[Collected data]
§

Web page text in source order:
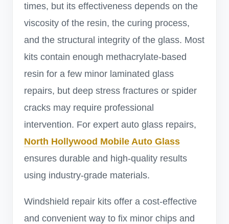
times, but its effectiveness depends on the
viscosity of the resin, the curing process,
and the structural integrity of the glass. Most
kits contain enough methacrylate-based
resin for a few minor laminated glass
repairs, but deep stress fractures or spider
cracks may require professional
intervention. For expert auto glass repairs,
North Hollywood Mobile Auto Glass
ensures durable and high-quality results
using industry-grade materials.
Windshield repair kits offer a cost-effective
and convenient way to fix minor chips and
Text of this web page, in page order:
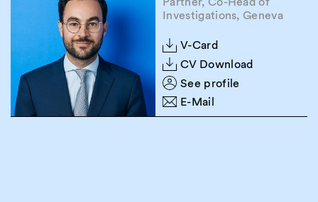
Investigations, Geneva
V-Card
CV Download
See profile
E-Mail
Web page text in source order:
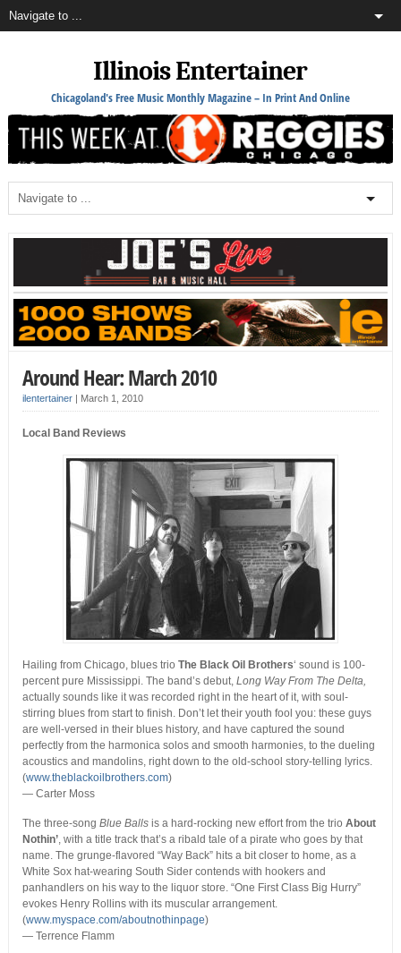
Illinois Entertainer
Chicagoland's Free Music Monthly Magazine – In Print And Online
Around Hear: March 2010
ilentertainer| March 1, 2010
Local Band Reviews
Hailing from Chicago, blues trio The Black Oil Brothers‘ sound is 100-
percent pure Mississippi. The band’s debut, Long Way From The Delta,
actually sounds like it was recorded right in the heart of it, with soul-
stirring blues from start to finish. Don’t let their youth fool you: these guys
are well-versed in their blues history, and have captured the sound
perfectly from the harmonica solos and smooth harmonies, to the dueling
acoustics and mandolins, right down to the old-school story-telling lyrics.
(www.theblackoilbrothers.com)
— Carter Moss
The three-song Blue Ballsis a hard-rocking new effort from the trio About
Nothin’, with a title track that’s a ribald tale of a pirate who goes by that
name. The grunge-flavored “Way Back” hits a bit closer to home, as a
White Sox hat-wearing South Sider contends with hookers and
panhandlers on his way to the liquor store. “One First Class Big Hurry”
evokes Henry Rollins with its muscular arrangement.
(www.myspace.com/aboutnothinpage)
— Terrence Flamm
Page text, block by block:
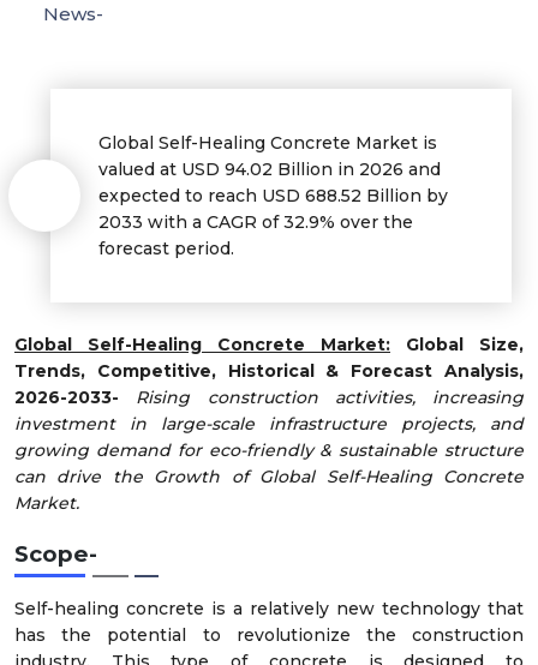
Global Self-Healing Concrete Market is
valued at USD 94.02 Billion in 2026 and
expected to reach USD 688.52 Billion by
2033 with a CAGR of 32.9% over the
forecast period.
Global Self-Healing Concrete Market: Global Size,
Trends, Competitive, Historical & Forecast Analysis,
2026-2033-
Rising construction activities, increasing
investment in large-scale infrastructure projects, and
growing demand for eco-friendly & sustainable structure
can drive the Growth of Global Self-Healing Concrete
Market.
Scope-
Self-healing concrete is a relatively new technology that
has the potential to revolutionize the construction
News-
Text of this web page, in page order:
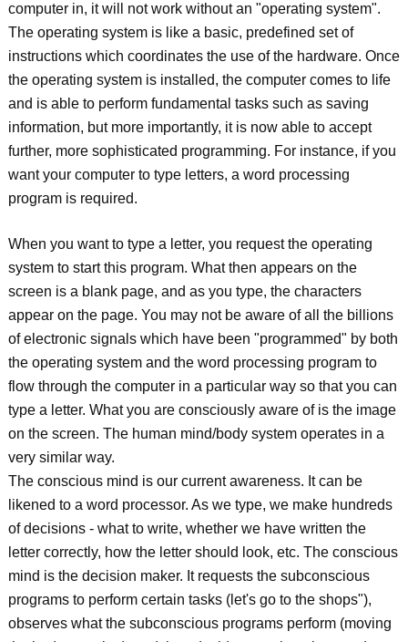
computer in, it will not work without an "operating system".
The operating system is like a basic, predefined set of
instructions which coordinates the use of the hardware. Once
the operating system is installed, the computer comes to life
and is able to perform fundamental tasks such as saving
information, but more importantly, it is now able to accept
further, more sophisticated programming. For instance, if you
want your computer to type letters, a word processing
program is required.
When you want to type a letter, you request the operating
system to start this program. What then appears on the
screen is a blank page, and as you type, the characters
appear on the page. You may not be aware of all the billions
of electronic signals which have been "programmed" by both
the operating system and the word processing program to
flow through the computer in a particular way so that you can
type a letter. What you are consciously aware of is the image
on the screen. The human mind/body system operates in a
very similar way.
The conscious mind is our current awareness. It can be
likened to a word processor. As we type, we make hundreds
of decisions - what to write, whether we have written the
letter correctly, how the letter should look, etc. The conscious
mind is the decision maker. It requests the subconscious
programs to perform certain tasks (let's go to the shops"),
observes what the subconscious programs perform (moving
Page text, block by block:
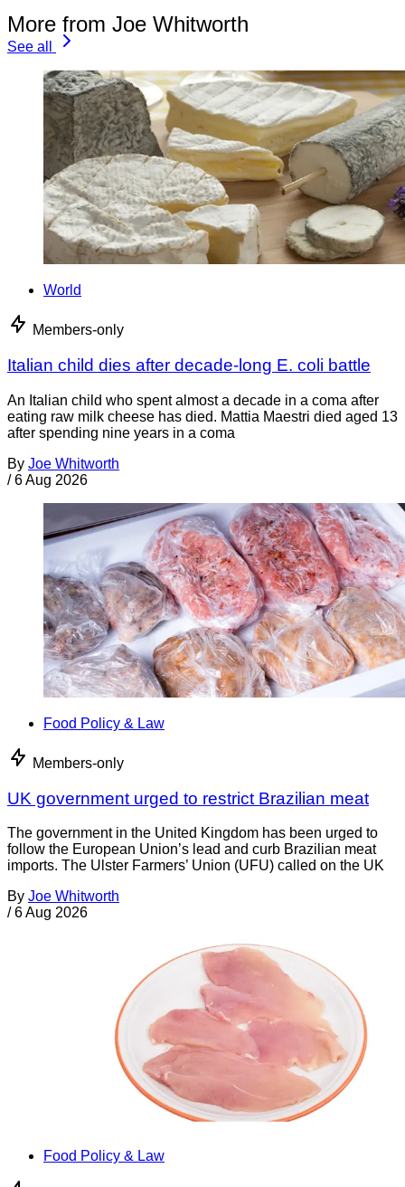
More from Joe Whitworth
See all
World
Members-only
Italian child dies after decade-long E. coli battle
An Italian child who spent almost a decade in a coma after
eating raw milk cheese has died. Mattia Maestri died aged 13
after spending nine years in a coma
By Joe Whitworth
/ 6 Aug 2026
Food Policy & Law
Members-only
UK government urged to restrict Brazilian meat
The government in the United Kingdom has been urged to
follow the European Union’s lead and curb Brazilian meat
imports. The Ulster Farmers’ Union (UFU) called on the UK
By Joe Whitworth
/ 6 Aug 2026
Food Policy & Law
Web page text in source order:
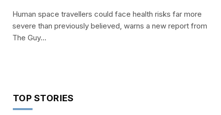
Human space travellers could face health risks far more
severe than previously believed, warns a new report from
The Guy…
TOP STORIES
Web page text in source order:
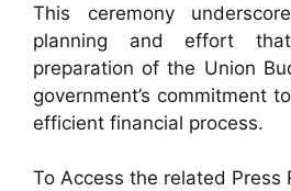
This ceremony
planning and effort
preparation of the Union
government’s commitment
efficient financial process.
To Access the related Press
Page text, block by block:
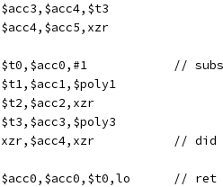
	adcs	$acc3,$acc4,$t3
	adc	$acc4,$acc5,xzr
	sbcs	$t1,$acc1,$poly1
	sbcs	$t2,$acc2,xzr
	sbcs	$t3,$acc3,$poly3
sbcs
csel
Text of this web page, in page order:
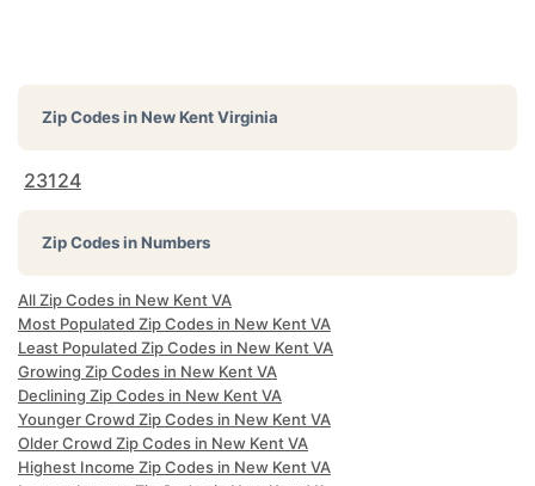
Zip Codes inNew Kent Virginia
23124
Zip Codes in Numbers
All Zip Codes in New Kent VA
Most Populated Zip Codes in New Kent VA
Least Populated Zip Codes in New Kent VA
Growing Zip Codes in New Kent VA
Declining Zip Codes in New Kent VA
Younger Crowd Zip Codes in New Kent VA
Older Crowd Zip Codes in New Kent VA
Highest Income Zip Codes in New Kent VA
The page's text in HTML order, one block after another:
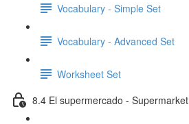
Vocabulary - Simple Set
Vocabulary - Advanced Set
Worksheet Set
8.4 El supermercado - Supermarket
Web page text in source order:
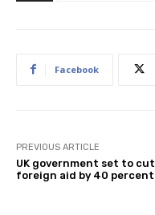
Facebook
PREVIOUS ARTICLE
UK government set to cut
foreign aid by 40 percent
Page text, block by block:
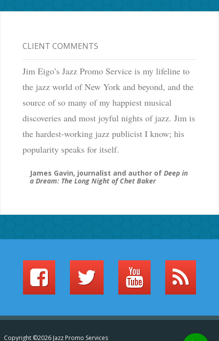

§

Assignment:
Please retype the data exactly, but do not carry over any picture.

Answer to this task:
Web page text in source order:
times, but its effectiveness depends on the
viscosity of the resin, the curing process,
and the structural integrity of the glass. Most
kits contain enough methacrylate-based
resin for a few minor laminated glass
repairs, but deep stress fractures or spider
cracks may require professional
intervention. For expert auto glass repairs,
North Hollywood Mobile Auto Glass
ensures durable and high-quality results
using industry-grade materials.
Windshield repair kits offer a cost-effective
and convenient way to fix minor chips and
Text of this web page, in page order:
Investigations, Geneva
V-Card
CV Download
See profile
E-Mail
Web page text in source order:
Illinois Entertainer
Chicagoland's Free Music Monthly Magazine – In Print And Online
Around Hear: March 2010
ilentertainer| March 1, 2010
Local Band Reviews
Hailing from Chicago, blues trio The Black Oil Brothers‘ sound is 100-
percent pure Mississippi. The band’s debut, Long Way From The Delta,
actually sounds like it was recorded right in the heart of it, with soul-
stirring blues from start to finish. Don’t let their youth fool you: these guys
are well-versed in their blues history, and have captured the sound
perfectly from the harmonica solos and smooth harmonies, to the dueling
acoustics and mandolins, right down to the old-school story-telling lyrics.
(www.theblackoilbrothers.com)
— Carter Moss
The three-song Blue Ballsis a hard-rocking new effort from the trio About
Nothin’, with a title track that’s a ribald tale of a pirate who goes by that
name. The grunge-flavored “Way Back” hits a bit closer to home, as a
White Sox hat-wearing South Sider contends with hookers and
panhandlers on his way to the liquor store. “One First Class Big Hurry”
evokes Henry Rollins with its muscular arrangement.
(www.myspace.com/aboutnothinpage)
— Terrence Flamm
Page text, block by block:
Global Self-Healing Concrete Market is
valued at USD 94.02 Billion in 2026 and
expected to reach USD 688.52 Billion by
2033 with a CAGR of 32.9% over the
forecast period.
Global Self-Healing Concrete Market: Global Size,
Trends, Competitive, Historical & Forecast Analysis,
2026-2033-
Rising construction activities, increasing
investment in large-scale infrastructure projects, and
growing demand for eco-friendly & sustainable structure
can drive the Growth of Global Self-Healing Concrete
Market.
Scope-
Self-healing concrete is a relatively new technology that
has the potential to revolutionize the construction
News-
Text of this web page, in page order:
computer in, it will not work without an "operating system".
The operating system is like a basic, predefined set of
instructions which coordinates the use of the hardware. Once
the operating system is installed, the computer comes to life
and is able to perform fundamental tasks such as saving
information, but more importantly, it is now able to accept
further, more sophisticated programming. For instance, if you
want your computer to type letters, a word processing
program is required.
When you want to type a letter, you request the operating
system to start this program. What then appears on the
screen is a blank page, and as you type, the characters
appear on the page. You may not be aware of all the billions
of electronic signals which have been "programmed" by both
the operating system and the word processing program to
flow through the computer in a particular way so that you can
type a letter. What you are consciously aware of is the image
on the screen. The human mind/body system operates in a
very similar way.
The conscious mind is our current awareness. It can be
likened to a word processor. As we type, we make hundreds
of decisions - what to write, whether we have written the
letter correctly, how the letter should look, etc. The conscious
mind is the decision maker. It requests the subconscious
programs to perform certain tasks (let's go to the shops"),
observes what the subconscious programs perform (moving
Page text, block by block:
More from Joe Whitworth
See all
World
Members-only
Italian child dies after decade-long E. coli battle
An Italian child who spent almost a decade in a coma after
eating raw milk cheese has died. Mattia Maestri died aged 13
after spending nine years in a coma
By Joe Whitworth
/ 6 Aug 2026
Food Policy & Law
Members-only
UK government urged to restrict Brazilian meat
The government in the United Kingdom has been urged to
follow the European Union’s lead and curb Brazilian meat
imports. The Ulster Farmers’ Union (UFU) called on the UK
By Joe Whitworth
/ 6 Aug 2026
Food Policy & Law
Web page text in source order:
Human space travellers could face health risks far more
severe than previously believed, warns a new report from
The Guy…
TOP STORIES
Web page text in source order:
This ceremony
planning and effort
preparation of the Union
government’s commitment
efficient financial process.
To Access the related Press
Page text, block by block:
	adcs	$acc3,$acc4,$t3
	adc	$acc4,$acc5,xzr
	sbcs	$t1,$acc1,$poly1
	sbcs	$t2,$acc2,xzr
	sbcs	$t3,$acc3,$poly3
sbcs
csel
Text of this web page, in page order:
Zip Codes inNew Kent Virginia
23124
Zip Codes in Numbers
All Zip Codes in New Kent VA
Most Populated Zip Codes in New Kent VA
Least Populated Zip Codes in New Kent VA
Growing Zip Codes in New Kent VA
Declining Zip Codes in New Kent VA
Younger Crowd Zip Codes in New Kent VA
Older Crowd Zip Codes in New Kent VA
Highest Income Zip Codes in New Kent VA
The page's text in HTML order, one block after another:
Vocabulary - Simple Set
Vocabulary - Advanced Set
Worksheet Set
8.4 El supermercado - Supermarket
Web page text in source order:
Facebook
PREVIOUS ARTICLE
UK government set to cut
foreign aid by 40 percent
Page text, block by block:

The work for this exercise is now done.